In order to diversify its operations beyond the smelting of non-ferrous metals, Korea Zinc Co., the largest lead and zinc smelter in the world, proposes to invest 9.74 trillion won ($7.5 billion) in renewable energy, green hydrogen, and battery materials by 2030.
The company will invest 8.57 trillion won in hydrogen and renewable energy projects. These projects will be led by the company’s two Australian affiliates, Ark Energy and Epuron, which it acquired last year. Ark Energy is a sister company of Korea Zinc’s Australian zinc producer Sun Metals.
In September of last year, Korea Zinc agreed to export hydrogen through the Port of Townsville in Queensland.
According to the deal, the renewable energy company Ark Energy would create liquid hydrogen and use the port to export locally produced green hydrogen to Korea.
The purest kind of hydrogen is green hydrogen, which creates hydrogen from water using renewable energy.
By 2030, Korea Zinc stated it hopes to produce 500,000 tons of green hydrogen annually and join Australia’s Big 5 hydrogen industries.
Sun Metals will get some of the green hydrogen produced in Australis.

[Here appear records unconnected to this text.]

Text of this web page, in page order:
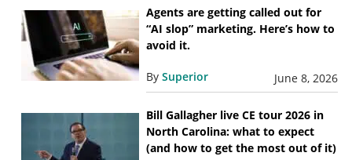
Agents are getting called out for
“AI slop” marketing. Here’s how to
avoid it.
By Superior June 8, 2026
Bill Gallagher live CE tour 2026 in
North Carolina: what to expect
(and how to get the most out of it)
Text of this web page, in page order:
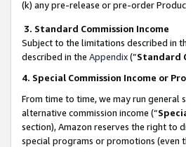
(k) any pre-release or pre-order
3. Standard Commission Income
Subject to the limitations described in
described in the Appendix(”Standard
4. Special Commission Income or
From time to time, we may run
alternative commission income (“
section), Amazon reserves the right to
special programs or promotions (even
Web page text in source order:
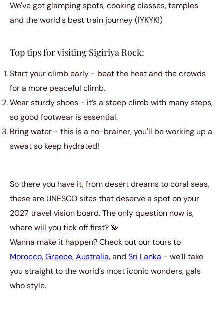
We've got glamping spots, cooking classes, temples
and the world's best train journey (IYKYK!)
Top tips for visiting Sigiriya Rock:
Start your climb early - beat the heat and the crowds
for a more peaceful climb.
Wear sturdy shoes - it’s a steep climb with many steps,
so good footwear is essential.
Bring water - this is a no-brainer, you'll be working up a
sweat so keep hydrated!
So there you have it, from desert dreams to coral seas,
these are UNESCO sites that deserve a spot on your
2027 travel vision board. The only question now is,
where will you tick off first? 💫
Wanna make it happen? Check out our tours to
Morocco,Greece,Australia, and Sri Lanka - we’ll take
you straight to the world’s most iconic wonders, gals
who style.
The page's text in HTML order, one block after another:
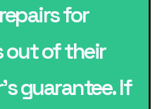
for
out of their
guarantee. If

A representative from Korea Zinc stated, “We will make eco-friendly zinc using a process that produces no carbon.”
The business also intends to spend 736.5 billion won on KZAM Corp., a subsidiary that manufactures copper foil, to boost that company’s manufacturing capacity from 13,000 tons to 60,000 tons by 2027.
Materials used as anodes in rechargeable batteries are covered with copper foil.
For $332 million in July of this year, Korea Zinc purchased a 73.21 percent ownership in Igneo Holdings LLC, a US-based recycler of electronic trash.
During the smelting process, Igneo gathers electronic trash and recovers copper, gold, silver, and palladium.
Korea Zinc anticipates that Igneo’s e-waste supply chain will provide a consistent supply of copper foil materials and facilitate its entrance into the market for recycling rechargeable batteries.
Choi Yun-Birm, vice chairman and co-CEO of Korea Zinc and a third-generation member of the company’s founding family, has aggressively sought fresh development opportunities ever since he assumed control of Korea Zinc in 2019.
He declared that the firm will expand beyond the processing of non-ferrous metals to include renewable energy, green hydrogen, trash recycling, and materials for rechargeable batteries.